VI

At three o’clock on the morning of July 4, almost before the sky had begun to lighten, the Tank engines were swung up all along our line, and at two minutes past the hour sixty graceful Mark V.’s slid forward after their infantry, two low-flying aeroplanes escorting them. As the Tanks moved along, the crew’s blessed the sweet running of their new machines, for there had not been a single mechanical hitch of any sort, and they knew that the shrewd eyes of the Australians had been fixed like gimlets upon them.

But the whole day was to be one long triumph for the Mark V.

Here and there as the attack surged forward the Tanks were leading, following close behind the bursting shells. Here and there the Australians were ahead. The enemy’s infantry put up little or no fight, but their machine-gunners resisted us with the tenacious courage which we had learned to expect.

But our onrush was inexorable. The new Tanks were possessed, the Germans found, of a deadly power of manœuvre which they used to the full, expending little ammunition upon machine-gun nests, but, even when they had passed an emplacement by in the first rush, swinging swiftly round on the wretched gunners and crushing guns and crews beneath them. As a Tank chronicler somewhat grimly remarks: “This method eliminated all chance of the enemy coming to life again after the attack had passed by.”

Over 200 machine-guns were accounted for during the day. There were also other and rarer little groups of picked men which the Tanks here and there routed out of the standing crops.

These little parties, generally consisting of three men, were armed with a special rifle of gigantic size designed to be fired—like our Lewis gun—from a bipod.

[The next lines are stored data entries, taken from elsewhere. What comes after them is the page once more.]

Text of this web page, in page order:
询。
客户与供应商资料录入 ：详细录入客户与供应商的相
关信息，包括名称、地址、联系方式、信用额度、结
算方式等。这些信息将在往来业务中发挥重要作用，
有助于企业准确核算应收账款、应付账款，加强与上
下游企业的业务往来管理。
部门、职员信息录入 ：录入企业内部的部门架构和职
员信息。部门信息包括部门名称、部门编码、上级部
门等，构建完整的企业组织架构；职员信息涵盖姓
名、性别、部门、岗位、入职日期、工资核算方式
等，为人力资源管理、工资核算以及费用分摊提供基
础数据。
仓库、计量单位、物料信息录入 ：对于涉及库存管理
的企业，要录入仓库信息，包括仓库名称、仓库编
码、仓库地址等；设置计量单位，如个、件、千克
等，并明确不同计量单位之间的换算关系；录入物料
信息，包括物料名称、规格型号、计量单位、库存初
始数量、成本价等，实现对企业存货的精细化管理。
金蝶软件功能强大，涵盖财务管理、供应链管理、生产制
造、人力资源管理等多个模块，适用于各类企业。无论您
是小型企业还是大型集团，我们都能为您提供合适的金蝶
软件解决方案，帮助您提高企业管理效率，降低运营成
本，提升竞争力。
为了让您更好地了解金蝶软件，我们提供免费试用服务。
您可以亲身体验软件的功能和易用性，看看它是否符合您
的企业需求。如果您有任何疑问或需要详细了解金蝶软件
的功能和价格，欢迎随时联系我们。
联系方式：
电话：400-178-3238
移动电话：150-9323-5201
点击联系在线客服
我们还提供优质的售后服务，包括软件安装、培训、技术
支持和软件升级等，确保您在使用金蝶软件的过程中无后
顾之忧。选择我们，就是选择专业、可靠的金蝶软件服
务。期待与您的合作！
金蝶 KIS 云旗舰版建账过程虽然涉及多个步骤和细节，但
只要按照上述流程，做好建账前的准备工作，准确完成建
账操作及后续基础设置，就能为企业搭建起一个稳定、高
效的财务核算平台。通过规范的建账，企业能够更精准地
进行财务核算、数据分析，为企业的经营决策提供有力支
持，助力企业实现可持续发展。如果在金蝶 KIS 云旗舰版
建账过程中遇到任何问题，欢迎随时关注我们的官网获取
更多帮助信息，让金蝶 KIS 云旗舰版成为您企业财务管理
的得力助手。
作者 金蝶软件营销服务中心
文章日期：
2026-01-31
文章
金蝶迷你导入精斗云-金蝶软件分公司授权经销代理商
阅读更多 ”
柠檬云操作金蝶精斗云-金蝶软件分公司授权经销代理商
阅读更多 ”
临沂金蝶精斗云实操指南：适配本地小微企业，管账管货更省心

Its projectile was a heavy steel-cored armour-piercing bullet.

It was a new anti-Tank weapon, a weapon from which the Germans hoped great things.

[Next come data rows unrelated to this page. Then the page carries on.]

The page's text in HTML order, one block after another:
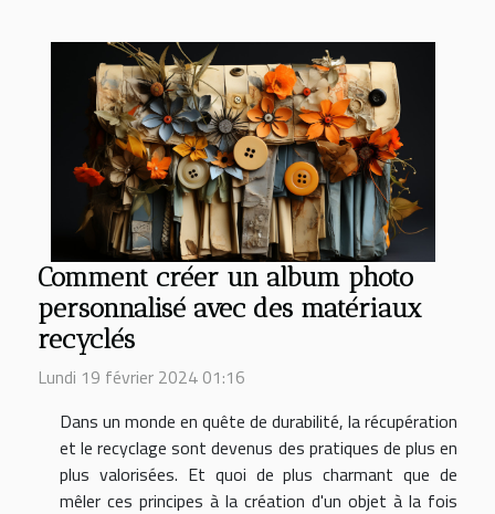
Comment créer un album photo
personnalisé avec des matériaux
recyclés
Lundi 19 février 2024 01:16
Dans un monde en quête de durabilité, la récupération
et le recyclage sont devenus des pratiques de plus en
plus valorisées. Et quoi de plus charmant que de
mêler ces principes à la création d'un objet à la fois
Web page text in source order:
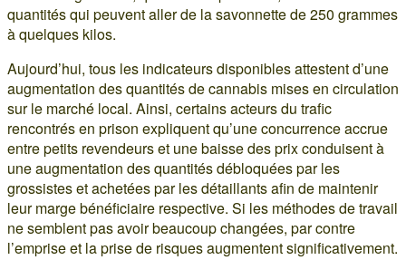
quantités qui peuvent aller de la savonnette de 250 grammes
à quelques kilos.
Aujourd’hui, tous les indicateurs disponibles attestent d’une
augmentation des quantités de cannabis mises en circulation
sur le marché local. Ainsi, certains acteurs du trafic
rencontrés en prison expliquent qu’une concurrence accrue
entre petits revendeurs et une baisse des prix conduisent à
une augmentation des quantités débloquées par les
grossistes et achetées par les détaillants afin de maintenir
leur marge bénéficiaire respective. Si les méthodes de travail
ne semblent pas avoir beaucoup changées, par contre
l’emprise et la prise de risques augmentent significativement.

With the 13th Battalion, a Tank which had advanced ahead of the infantry, came upon some enemy dug-outs, on the far side of a trench too broad for their machine to cross. From these dug-outs the enemy were keeping up a hot fire.

The Tank Commander, Second Lieutenant Edwards, and Private Benns, immediately got out of their Tank and attacked the garrison on foot. Between them the two killed seven of the enemy with their revolvers, and the rest they took prisoners, and handed over to the infantry at the first opportunity.